Learn R Programming

MergeGUI (version 0.2-1)

A GUI for Merging Datasets in R

Description

A GUI for merging datasets in R using gWidgets.

Copy Link

Version

Install

install.packages('MergeGUI')

Monthly Downloads

19

Version

0.2-1

License

GPL (>= 2.0)

Maintainer

Xiaoyue Cheng

Last Published

January 27th, 2014

Functions in MergeGUI (0.2-1)

Short the names from a template. The merging GUI is designed to merge data from different files. But sometimes the file names are too long to be displayed in the GUI. Hence this function is used to short the basenames by removing the same beginning letters of each name. Hence the output is a character vector whose elements will not start with the same letter.

Obtain the intersection of a list of vectors. Function "intersect" in the base package can only intersect two vectors. The function "intersect2" is designed to obtain the intersection and the difference for more than two vectors. The input should be a list whose elements are the vectors, and the outputs include the intersection of all vectors and a list whose elements are the input vectors substracting the intersection. Besides, intersect2 allows the labels of the vectors. If a list of labels is given in the input, then the outputs will also include a matrix of labels which match the intersection for the vectors, and a list of labels which match the left part of the vectors.

Compute the p-values of the Kolmogorov-Smirnov tests between different sources for each variable. This function is used to detect whether the matched variables from different files have different distributions. For each variable, it will compute the pairwise KS-test p-values among the sources, then report the lowest p-value as the indice for this variable.

Detect the classes of the variables.

The Merging GUI. This function will start with an starting interface, allowing 1) selecting several data files; 2) doing the next command with more than one files. There are two commands which could be selected: match the variables, match the cases by the key variable. In the matching-variable interface the user can 1) check the matching of the variables among files and switch the variable names if they are wrongly matched; 2) look at the numerical and graphical summaries for the selected variables, or the dictionary for selected factor varibles; 3) observe the misclassification rate, KS-test p-values and Chi-square test p-values for each variable, which helps to determine whether any transformation is needed for the variable; (For each variable, the user may want to know whether it could distinguish the sources correctly. So the misclassification rate is calculated through the tree model. KS-test is used to check whether any variable has different distributions for different sources. And the Chi-square test is useful when the user is interested in the pattern of missing values among the sources.) 4) change the name or class for any variable; 5) export the merged dataset and the summary for it. In the matching-case interface the user can determine a primary key for each data file and then merge the cases by the key.
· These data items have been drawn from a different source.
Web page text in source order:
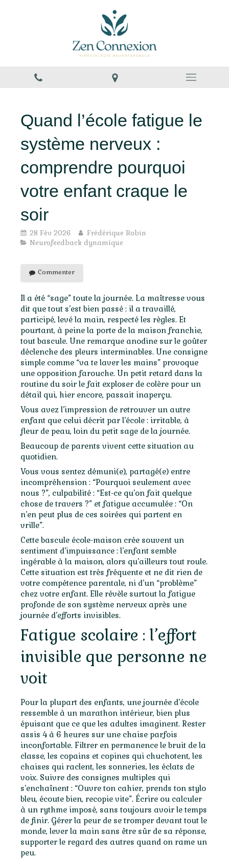
Quand l’école fatigue le
système nerveux :
comprendre pourquoi
votre enfant craque le
soir
28 Fév 2026
Frédérique Robin
Neurofeedback dynamique
Commenter
Il a été “sage” toute la journée. La maîtresse vous
dit que tout s’est bien passé : il a travaillé,
participé, levé la main, respecté les règles. Et
pourtant, à peine la porte de la maison franchie,
tout bascule. Une remarque anodine sur le goûter
déclenche des pleurs interminables. Une consigne
simple comme “va te laver les mains” provoque
une opposition farouche. Un petit retard dans la
routine du soir le fait exploser de colère pour un
détail qui, hier encore, passait inaperçu.
Vous avez l’impression de retrouver un autre
enfant que celui décrit par l’école : irritable, à
fleur de peau, loin du petit sage de la journée.
Beaucoup de parents vivent cette situation au
quotidien.
Vous vous sentez démuni(e), partagé(e) entre
incompréhension : “Pourquoi seulement avec
nous ?”, culpabilité : “Est-ce qu’on fait quelque
chose de travers ?” et fatigue accumulée : “On
n’en peut plus de ces soirées qui partent en
vrille”.
Cette bascule école-maison crée souvent un
sentiment d’impuissance : l’enfant semble
ingérable à la maison, alors qu’ailleurs tout roule.
Cette situation est très fréquente et ne dit rien de
votre compétence parentale, ni d’un “problème”
chez votre enfant. Elle révèle surtout la fatigue
profonde de son système nerveux après une
journée d’efforts invisibles.
Fatigue scolaire : l’effort
invisible que personne ne
voit
Pour la plupart des enfants, une journée d’école
ressemble à un marathon intérieur, bien plus
épuisant que ce que les adultes imaginent. Rester
assis 4 à 6 heures sur une chaise parfois
inconfortable. Filtrer en permanence le bruit de la
classe, les copains et copines qui chuchotent, les
chaises qui raclent, les sonneries, les éclats de
voix. Suivre des consignes multiples qui
s’enchaînent : “Ouvre ton cahier, prends ton stylo
bleu, écoute bien, recopie vite”. Écrire ou calculer
à un rythme imposé, sans toujours avoir le temps
de finir. Gérer la peur de se tromper devant tout le
monde, lever la main sans être sûr de sa réponse,
supporter le regard des autres quand on rame un
peu.
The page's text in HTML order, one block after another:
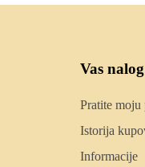
Vas nalog
Pratite moju
Istorija
Informacije
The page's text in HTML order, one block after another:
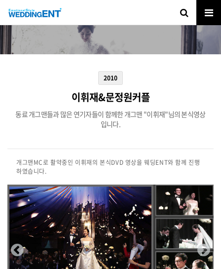
2010
이휘재&문정원커플
동료 개그맨들과 많은 연기자들이 함께한 개그맨 "이휘재"님의 본식영상
입니다.
개그맨MC로 활약중인 이휘재의 본식DVD 영상을 웨딩ENT와 함께 진행
하였습니다.
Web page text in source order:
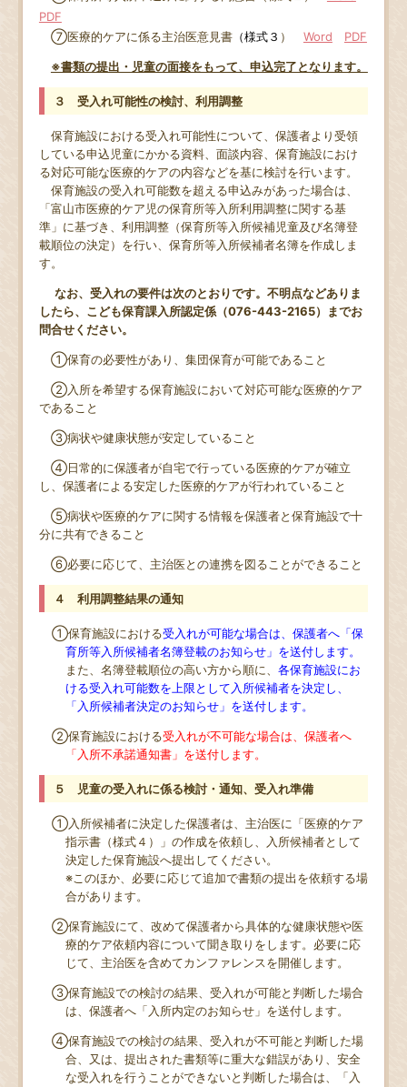
PDF
⑦医療的ケアに係る主治医意見書（様式３ ） Word PDF
※書類の提出・児童の面接をもって、申込完了となります。
３ 受入れ可能性の検討、利用調整
保育施設における受入れ可能性について、保護者より受領
している申込児童にかかる資料、面談内容、保育施設におけ
る対応可能な医療的ケアの内容などを基に検討を行います。
保育施設の受入れ可能数を超える申込みがあった場合は、
「富山市医療的ケア児の保育所等入所利用調整に関する基
準」に基づき、利用調整（保育所等入所候補児童及び名簿登
載順位の決定）を行い、保育所等入所候補者名簿を作成しま
す。
なお、受入れの要件は次のとおりです。不明点などありま
したら、こども保育課入所認定係（076-443-2165）までお
問合せください。
①保育の必要性があり、集団保育が可能であること
②入所を希望する保育施設において対応可能な医療的ケア
であること
③病状や健康状態が安定していること
④日常的に保護者が自宅で行っている医療的ケアが確立
し、保護者による安定した医療的ケアが行われていること
⑤病状や医療的ケアに関する情報を保護者と保育施設で十
分に共有できること
⑥必要に応じて、主治医との連携を図ることができること
４ 利用調整結果の通知
①保育施設における受入れが可能な場合は、保護者へ「保
育所等入所候補者名簿登載のお知らせ」を送付します。
また、名簿登載順位の高い方から順に、 各保育施設にお
ける受入れ可能数を上限として入所候補者を決定し、
「入所候補者決定のお知らせ」を送付します。
②保育施設における受入れが不可能な場合は、保護者へ
「入所不承諾通知書」を送付します。
５ 児童の受入れに係る検討・通知、受入れ準備
①入所候補者に決定した保護者は、主治医に「医療的ケア
指示書（様式４）」の作成を依頼し、入所候補者として
決定した保育施設へ提出してください。
※このほか、必要に応じて追加で書類の提出を依頼する場
合があります。
②保育施設にて、改めて保護者から具体的な健康状態や医
療的ケア依頼内容について聞き取りをします。必要に応
じて、主治医を含めてカンファレンスを開催します。
③保育施設での検討の結果、受入れが可能と判断した場合
は、保護者へ「入所内定のお知らせ」を送付します。
④保育施設での検討の結果、受入れが不可能と判断した場
合、又は、提出された書類等に重大な錯誤があり、安全
な受入れを行うことができないと判断した場合は、「入
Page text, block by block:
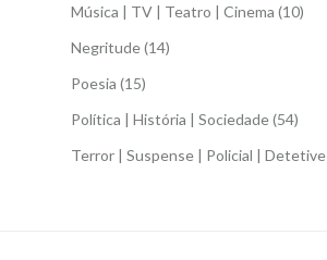
Música | TV | Teatro | Cinema (10)
Negritude(14)
Poesia (15)
Política | História | Sociedade(54)
Terror | Suspense | Policial | Detetive
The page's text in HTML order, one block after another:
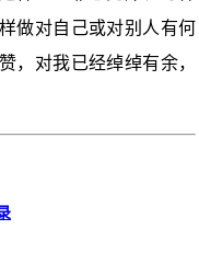
做对自己或对别人有何
，对我已经绰绰有余，

Compute the misclassification rate for each variable. When merging data from several datasets, it is meaningful to detect whether the matched variables from different files have different centers. The function computes the misclassification rate variable by variable using classification tree (the rpart package). It will firstly merge the dataset by the given nametable.class, then use rpart for each variable to seperate the data without any covariates and compute the misclassification rate.

Chi-square tests for the counts of missing and non-missing. This function is used to detect whether the matched variables from different files have different missing patterns. For each variable, it will firstly count the missing and non-missing values among the sources, and then form a contingency table. The p-value of Chi-square test is computed from the contingency table and finally reported for the variable.